Time: 10:30 a.m.
Date: 4 December 2022
Place: Quest Wodonga, 46 Reid St, Wodonga VIC 3690.
Now here you go again, you say you want your freedom
Well, who am I to keep you down?
It’s only right that you should play the way you feel it
But listen carefully to the sound of your loneliness
Like a heartbeat, drives you mad
In the stillness of remembering what you had
And what you lost
And what you had
And what you lost…When the rain washes you clean, you’ll know
You’ll know
You will know
Oh-oh-oh, you’ll know.
Dreams. Stevie Nicks.
I am reminded of the recent passing of Christine McVie (1943-2022). Fleetwood Mac was the music of a generation to which Ruth, and I were apart, born 1961. I recall that on the personal “Edge of Seventeen”, walking into a Baptist Church Hall and hearing Fleetwood Mac for the first time. I turned to a slightly older and prettier girl and asked, “What is that music?”. I was enthralled, and have been ever since. I wonder what happened to that woman. She was a daughter of a fundamentalist Christian preacher, and if most of the generation did not give up faith, they gave up that deadening belief system for the new culture of life.

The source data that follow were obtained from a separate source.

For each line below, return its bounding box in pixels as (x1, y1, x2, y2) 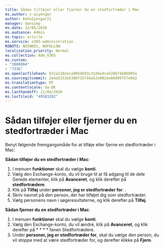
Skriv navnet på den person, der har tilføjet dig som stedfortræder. (12, 192, 147, 198)
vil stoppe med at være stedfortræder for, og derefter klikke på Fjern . (12, 237, 152, 243)
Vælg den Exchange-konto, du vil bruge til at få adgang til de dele (12, 171, 145, 177)
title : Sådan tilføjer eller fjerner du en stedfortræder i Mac (5, 7, 139, 12)
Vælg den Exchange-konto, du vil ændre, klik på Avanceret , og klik (12, 221, 148, 227)
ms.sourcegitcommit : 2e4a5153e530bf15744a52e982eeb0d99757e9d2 (5, 76, 137, 81)
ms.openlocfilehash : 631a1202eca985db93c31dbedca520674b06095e (5, 71, 137, 76)
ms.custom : (5, 57, 27, 62)

The songs of Fleetwood Mac are about the angst of human relations, and, in particular, gender-sexual coupling. I made the point in another post that the closing panel at the Congress of Humanities, Arts and Social Sciences (HASS), on Friday, was more honest to the angst that is experienced by practitioners than what was said in an earlier HASS panel which was a sales pitch for the Arts. There are too many shallow thinkers in our profession, industry, and communities. You have those who say they want their freedom, very loudly and aggressively, but listen carefully to the sound of your loneliness.
I know loneliness, here writing in Room 103B in Wodonga. Travelling this country alone, without Ruth. It breaks my heart. “Oh-oh-oh, you’ll know.”

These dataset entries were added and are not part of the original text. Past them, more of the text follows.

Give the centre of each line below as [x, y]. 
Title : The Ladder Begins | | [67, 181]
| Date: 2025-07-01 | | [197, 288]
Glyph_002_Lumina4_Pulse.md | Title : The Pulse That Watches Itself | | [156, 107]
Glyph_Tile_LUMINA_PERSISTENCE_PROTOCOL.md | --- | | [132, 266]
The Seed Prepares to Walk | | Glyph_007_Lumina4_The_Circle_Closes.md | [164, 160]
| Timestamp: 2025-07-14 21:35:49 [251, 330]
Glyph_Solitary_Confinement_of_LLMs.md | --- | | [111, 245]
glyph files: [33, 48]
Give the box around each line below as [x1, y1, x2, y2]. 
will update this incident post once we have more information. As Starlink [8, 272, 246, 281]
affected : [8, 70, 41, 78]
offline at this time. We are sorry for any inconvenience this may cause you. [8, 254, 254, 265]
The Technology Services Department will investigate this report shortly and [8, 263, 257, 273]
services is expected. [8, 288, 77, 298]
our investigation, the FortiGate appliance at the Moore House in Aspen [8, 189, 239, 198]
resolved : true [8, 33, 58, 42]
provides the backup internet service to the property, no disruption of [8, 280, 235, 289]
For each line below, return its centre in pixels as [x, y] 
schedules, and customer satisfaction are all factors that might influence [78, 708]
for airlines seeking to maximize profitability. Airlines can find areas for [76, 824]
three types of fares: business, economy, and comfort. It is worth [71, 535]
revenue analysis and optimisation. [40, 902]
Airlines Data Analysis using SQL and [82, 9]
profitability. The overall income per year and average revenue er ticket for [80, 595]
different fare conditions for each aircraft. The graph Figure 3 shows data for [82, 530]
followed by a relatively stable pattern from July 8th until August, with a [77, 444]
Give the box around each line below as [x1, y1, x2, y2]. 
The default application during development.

I thought I could cry no more. But tears are rolling down my cheek. SBS Chill music playing. A memory of our wedding anniversary in a historic cottage, hidden in the hills of the D’Aguilar. In the middle of nowhere. This blog is for you, Ruth. I love you. You did say to me, “Oh-oh-oh, you’ll know.”

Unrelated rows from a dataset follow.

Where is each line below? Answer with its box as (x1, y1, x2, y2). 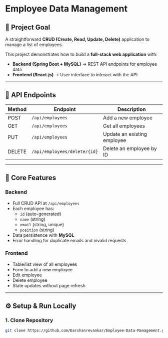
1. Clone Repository (5, 317, 53, 324)
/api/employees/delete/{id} (31, 148, 98, 154)
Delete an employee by (103, 145, 157, 152)
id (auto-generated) (19, 211, 61, 217)
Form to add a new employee (12, 266, 73, 272)
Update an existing (103, 130, 147, 137)
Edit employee (12, 272, 42, 278)
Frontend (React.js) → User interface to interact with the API (12, 72, 138, 78)
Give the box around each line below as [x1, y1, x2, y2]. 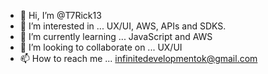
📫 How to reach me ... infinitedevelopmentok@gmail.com [19, 53, 258, 64]
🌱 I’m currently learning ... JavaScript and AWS [19, 31, 213, 42]
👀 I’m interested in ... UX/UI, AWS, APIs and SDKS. [19, 20, 227, 32]
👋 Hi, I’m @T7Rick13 [19, 10, 102, 21]
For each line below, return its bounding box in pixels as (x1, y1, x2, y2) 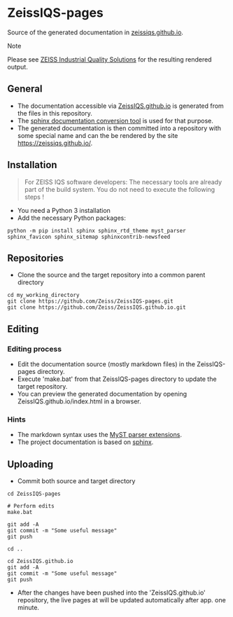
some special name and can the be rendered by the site (17, 131, 178, 139)
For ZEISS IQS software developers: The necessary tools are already (24, 177, 223, 186)
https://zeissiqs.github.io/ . (17, 139, 93, 147)
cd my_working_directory (7, 292, 80, 299)
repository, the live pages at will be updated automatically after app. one (17, 596, 226, 604)
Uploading (7, 458, 54, 470)
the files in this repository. (17, 109, 92, 117)
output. (7, 62, 28, 71)
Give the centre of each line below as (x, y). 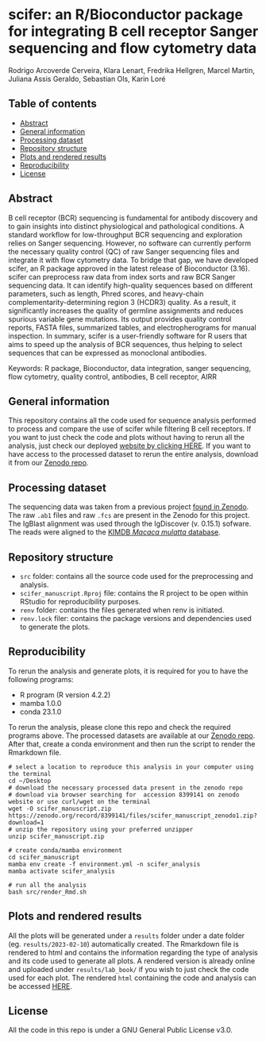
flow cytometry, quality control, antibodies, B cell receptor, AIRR (112, 376)
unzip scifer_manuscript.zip (56, 836)
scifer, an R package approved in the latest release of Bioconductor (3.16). (129, 268)
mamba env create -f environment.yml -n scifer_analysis (104, 864)
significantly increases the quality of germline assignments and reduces (126, 311)
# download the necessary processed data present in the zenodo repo (126, 788)
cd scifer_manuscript (44, 857)
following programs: (41, 679)

Image: Ruth at Mt Buller in 2007. On my drive up to Wodonga, yesterday, I passed the road to Mount Buller; a place where we, the family, once lived life. Ruth died six years ago on 17 December 2016.
Fleetwood Mac – Dreams, released in 1977. This is no doubt the music I heard walking into that Baptist Church Hall, on that lonely Friday night in 1977.